2017 judgment, where the Supreme Court of India set it

aside as a "manifestly arbitrary practice" and rendered its

pronouncement—either spoken, written, or in electronic

or any other form—as "void and illegal". The Muslim

Women (Protection of Rights on Marriage) Bill, 2017

made pronouncement of triple talaq a cognizable and

non-bailable offense, punishable with a jail term and

a fine.

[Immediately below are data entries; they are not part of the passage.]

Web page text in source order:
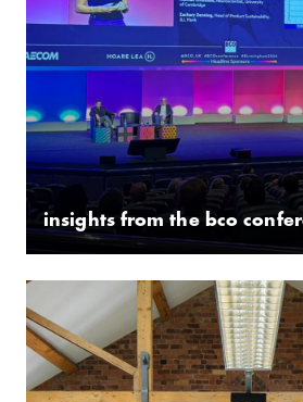
insights from the bco
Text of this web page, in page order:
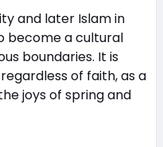
and later Islam in
become a cultural
boundaries. It is
of faith, as a
joys of spring and
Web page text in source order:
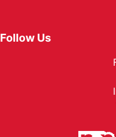
Follow Us
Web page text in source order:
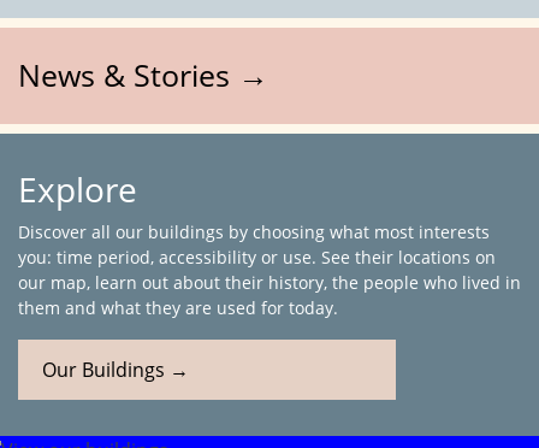
News & Stories →
Explore
Discover all our buildings by choosing what most interests
you: time period, accessibility or use. See their locations on
our map, learn out about their history, the people who lived in
them and what they are used for today.
Our Buildings →
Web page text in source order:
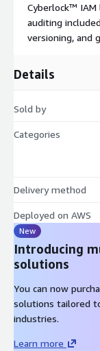
Cyberlock™ IAM
auditing
versioning, and
Details
Sold by
Categories
Delivery method
Deployed on AWS
New
Introducing
solutions
You can now
solutions tailored
industries.
Learn more
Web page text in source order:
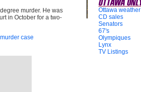
murder. He was
in October for a two-
case
Ottawa weather
CD sales
Senators
67's
Olympiques
Lynx
TV Listings
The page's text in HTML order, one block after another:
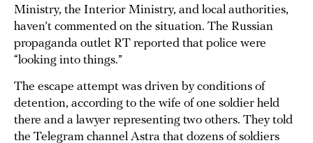
Ministry, the Interior Ministry, and local authorities,
haven’t commented on the situation. The Russian
propaganda outlet RT reported that police were
“looking into things.”
The escape attempt was driven by conditions of
detention, according to the wife of one soldier held
there and a lawyer representing two others. They told
the Telegram channel Astra that dozens of soldiers
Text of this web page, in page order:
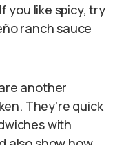
you like spicy, try
ranch sauce
another
They’re quick
with
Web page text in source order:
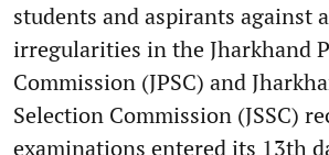
students and aspirants against
irregularities in the Jharkhand
Commission (JPSC) and
Selection Commission (JSSC)
examinations entered its 13th
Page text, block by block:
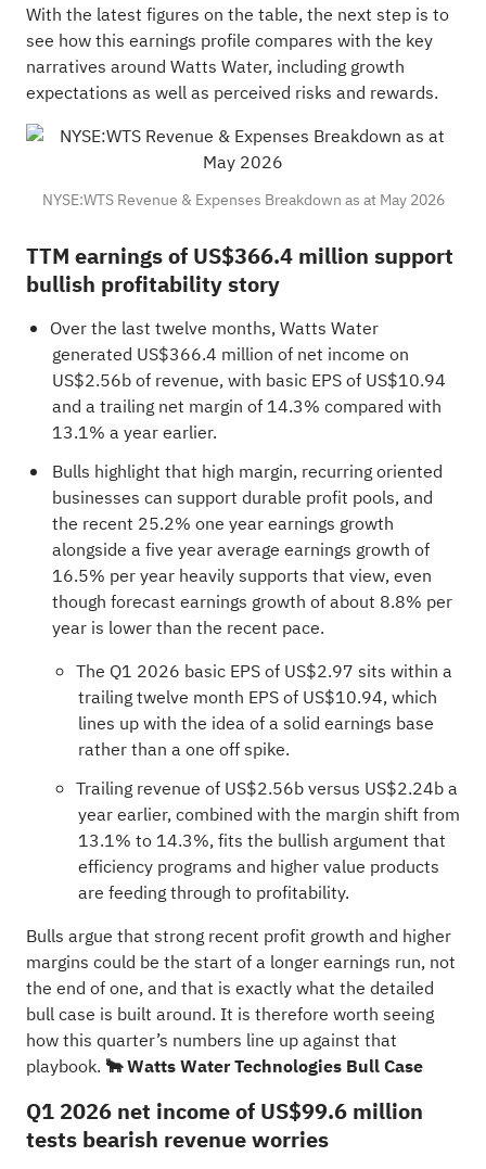
With the latest figures on the table, the next step is to
see how this earnings profile compares with the key
narratives around Watts Water, including growth
expectations as well as perceived risks and rewards.
NYSE:WTS Revenue & Expenses Breakdown as at May 2026
TTM earnings of US$366.4 million support
bullish profitability story
Over the last twelve months, Watts Water
generated US$366.4 million of net income on
US$2.56b of revenue, with basic EPS of US$10.94
and a trailing net margin of 14.3% compared with
13.1% a year earlier.
Bulls highlight that high margin, recurring oriented
businesses can support durable profit pools, and
the recent 25.2% one year earnings growth
alongside a five year average earnings growth of
16.5% per year heavily supports that view, even
though forecast earnings growth of about 8.8% per
year is lower than the recent pace.
The Q1 2026 basic EPS of US$2.97 sits within a
trailing twelve month EPS of US$10.94, which
lines up with the idea of a solid earnings base
rather than a one off spike.
Trailing revenue of US$2.56b versus US$2.24b a
year earlier, combined with the margin shift from
13.1% to 14.3%, fits the bullish argument that
efficiency programs and higher value products
are feeding through to profitability.
Bulls argue that strong recent profit growth and higher
margins could be the start of a longer earnings run, not
the end of one, and that is exactly what the detailed
bull case is built around. It is therefore worth seeing
how this quarter’s numbers line up against that
playbook. 🐂 Watts Water Technologies Bull Case
Q1 2026 net income of US$99.6 million
tests bearish revenue worries
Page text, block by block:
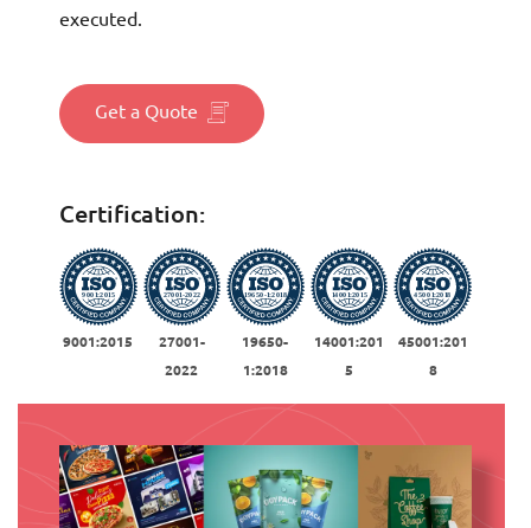
executed.
Get a Quote
Certification:
9001:2015
27001-
2022
19650-
1:2018
14001:201
5
45001:201
8
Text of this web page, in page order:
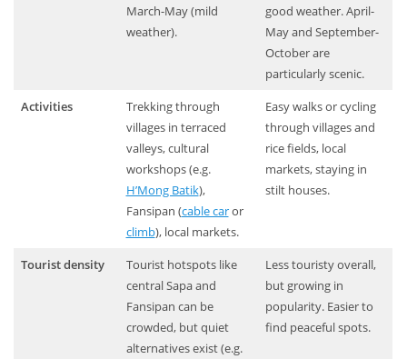
March-May (mild
weather).
good weather. April-
May and September-
October are
particularly scenic.
Activities
Trekking through
villages in terraced
valleys, cultural
workshops (e.g.
H’Mong Batik),
Fansipan (cable caror
climb), local markets.
Easy walks or cycling
through villages and
rice fields, local
markets, staying in
stilt houses.
Tourist density
Tourist hotspots like
central Sapa and
Fansipan can be
crowded, but quiet
alternatives exist (e.g.
Less touristy overall,
but growing in
popularity. Easier to
find peaceful spots.
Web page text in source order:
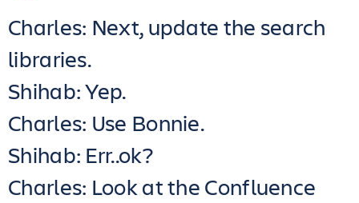
Charles: Next, update the search
libraries.
Shihab: Yep.
Charles: Use Bonnie.
Shihab: Err..ok?
Charles: Look at the Confluence
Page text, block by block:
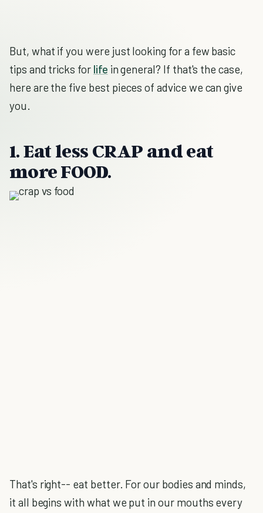
But, what if you were just looking for a few basic
tips and tricks for life in general? If that's the case,
here are the five best pieces of advice we can give
you.
1. Eat less CRAP and eat
more FOOD.
That's right-- eat better. For our bodies and minds,
it all begins with what we put in our mouths every
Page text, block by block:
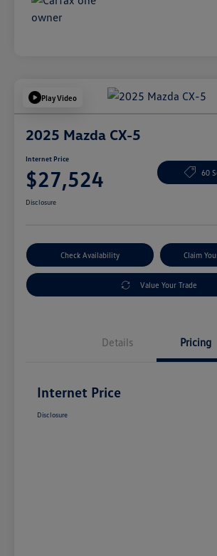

The Bill further entitled Muslim women upon

whom triple talaq was pronounced to receive from their

husbands' subsistence allowance for themselves and their

(dependent) children.

Criminalization Of Homosexuality

In British India, laws related to sexual offenses came into

existence in 1825 under the leadership of the then Chairman

of the Law Commission, Thomas Babington Macaulay.

In 1842, homosexuality was deemed "a nasty, wicked,

filthy, lewd, beastly, unnatural, and sodomitic practice".

Following the Sepoy Mutiny of 1857, the Parliament

of the United Kingdom of Great Britain and Ireland in

1860-61 passed the "Offenses against the Person

Act" which defined homosexuality as an "unnatural

offense" based on whether the act was consensual or

non-consensual. Thereafter, the "consent" aspect was

dropped to read as it does today under Section 377 of

the Indian Penal Code (IPC), 1860, which criminalizes

homosexuality.

Section 377 has stoked much controversy since 2009,

when the High Court decriminalized it. Then, in 2012,

the Supreme Court of India overturned the High Court's

decision and criminalized homosexuality once again. The

matter has once again come to the fore, with the Supreme

Court on July 12, 2018 stating that the social stigma and

discrimination attached to the LGBTQ (Lesbian, Gay,

Bisexual, Transgender, and Queer) community will go away

if consensual gay (homosexual) sex was decriminalized.

The SC has maintained that it will scrutinize the

Constitutional validity of Section 377 of the IPC in detail.

A five-judge bench comprising CJI Dipak Misra and Justices

R.F. Nariman, A.M. Khanwilkar, D.Y. Chandrachud, and

Indu Malhotra is currently hearing petitions challenging

the Constitutional validity of the 158-year-old punitive

law.

Disclaimer – Statements and opinions expressed in this article are those from the editorial and are well researched from various sources. The content in the article is purely informative in nature.